# Crochet Pattern - face scrubs



## Relle (Jul 9, 2014)

Quick and easy and great to go with a soap or two. I've already made some of these while watching TV at night.

http://www.allparenting.com/my-me-time/articles/971161/crochet-your-own-reusable-face-scrubbies


----------



## Jencat (Jul 10, 2014)

Cool!  Pinned them for when I finally learn to crochet.


----------



## Susie (Jul 10, 2014)

That is a beginner difficulty project...just saying.


----------



## Obsidian (Jul 10, 2014)

Those look really neat but I can't even crochet a straight line let alone a circle.


----------



## Susie (Jul 11, 2014)

Circles are actually easier to make straight.   A tug here or there makes them round again.  Easy to hide tension problems.  Straight lines, OTOH, show every tiny change in tension.  Drives me nuts, as my tension changes depending on how my arthritis is doing at that moment.  This is why I have changed to loom knitting.  Easier to keep even tension when my arthritis is flaring up.


----------



## shunt2011 (Jul 11, 2014)

Very cool, I haven't crocheted in years but might give this a try.

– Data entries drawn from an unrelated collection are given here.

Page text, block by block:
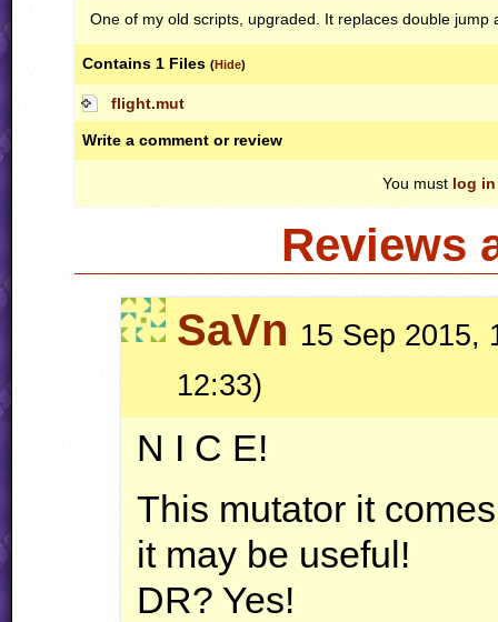
One of my old scripts, upgraded. It replaces double
Contains 1 Files (Hide)
flight.mut
Write a comment or review
You must log in
Reviews
SaVn 15 Sep 2015,
12:33)
N I C E!
This mutator it
it may be useful!
DR? Yes!
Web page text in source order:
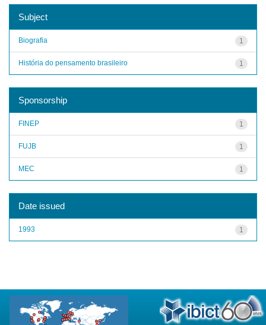
Subject
1
Biografia
1
História do pensamento brasileiro
Sponsorship
1
FINEP
1
FUJB
1
MEC
Date issued
1
1993
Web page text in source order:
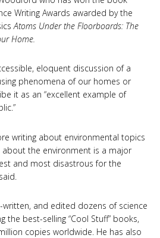
Writing Awards awarded by the
Atoms Under the Floorboards: The
Home.
eloquent discussion of a
phenomena of our homes or
it as an “excellent example of
writing about environmental topics
about the environment is a major
and most disastrous for the
and edited dozens of science
the best-selling “Cool Stuff” books,
copies worldwide. He has also
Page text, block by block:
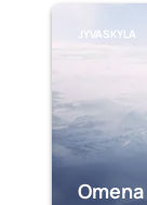
JYVASKYLA
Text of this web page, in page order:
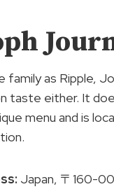
family as Ripple,
taste either. It
menu and is
Japan, 〒160-
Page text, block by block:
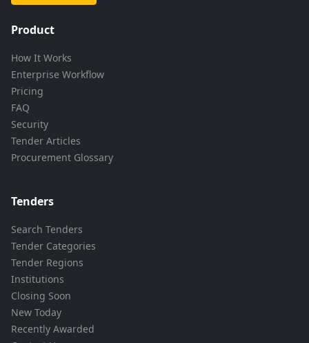
Product
How It Works
Enterprise Workflow
Pricing
FAQ
Security
Tender Articles
Procurement Glossary
Tenders
Search Tenders
Tender Categories
Tender Regions
Institutions
Closing Soon
New Today
Recently Awarded
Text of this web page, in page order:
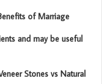
of Marriage
and may be useful
Stones vs Natural
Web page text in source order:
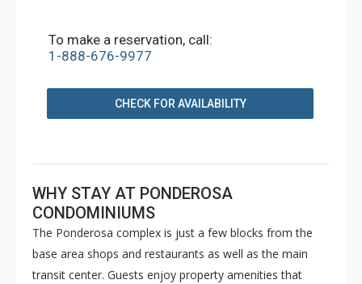
To make a reservation, call:
1-888-676-9977
CHECK FOR AVAILABILITY
WHY STAY AT PONDEROSA
CONDOMINIUMS
The Ponderosa complex is just a few blocks from the
base area shops and restaurants as well as the main
transit center. Guests enjoy property amenities that
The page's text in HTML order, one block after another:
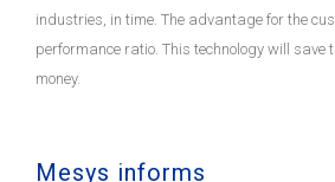
industries, in time. The advantage for the
performance ratio. This technology will save
money.
Mesys informs
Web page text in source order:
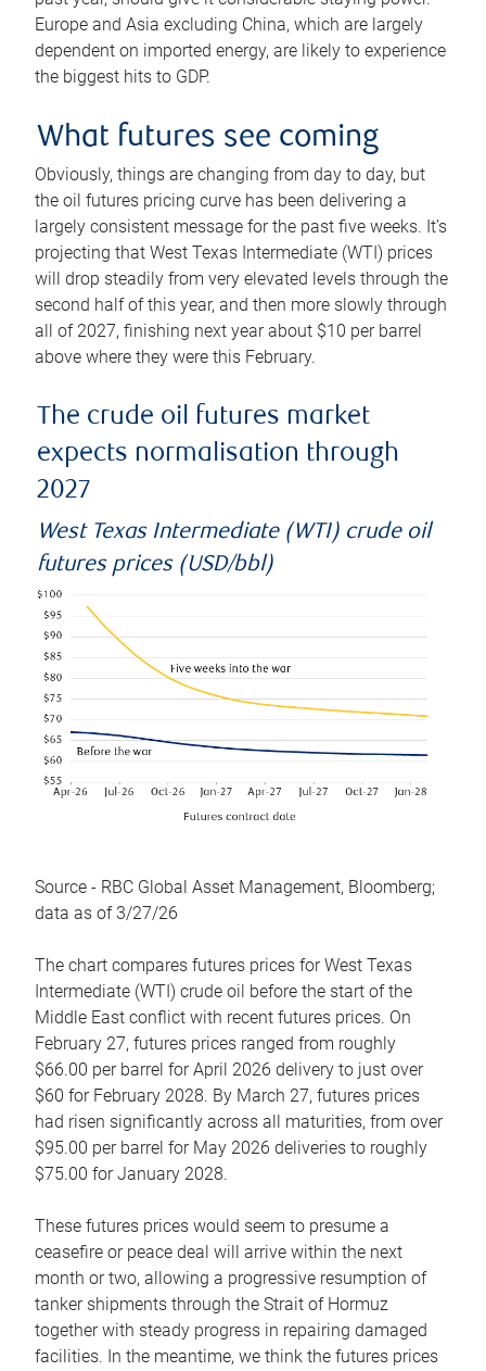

Thanks for sharing.


----------



## grayceworks (Jul 11, 2014)

Thanks! I've been thinking about something like this.


----------



## Khanjari (Jul 16, 2014)

I don't know how to crochet but I think you can use these as coaster too! Just saying!


----------



## Relle (Jul 16, 2014)

I forgot to say , I use Bamboo cotton and they turn out really soft for your face.


----------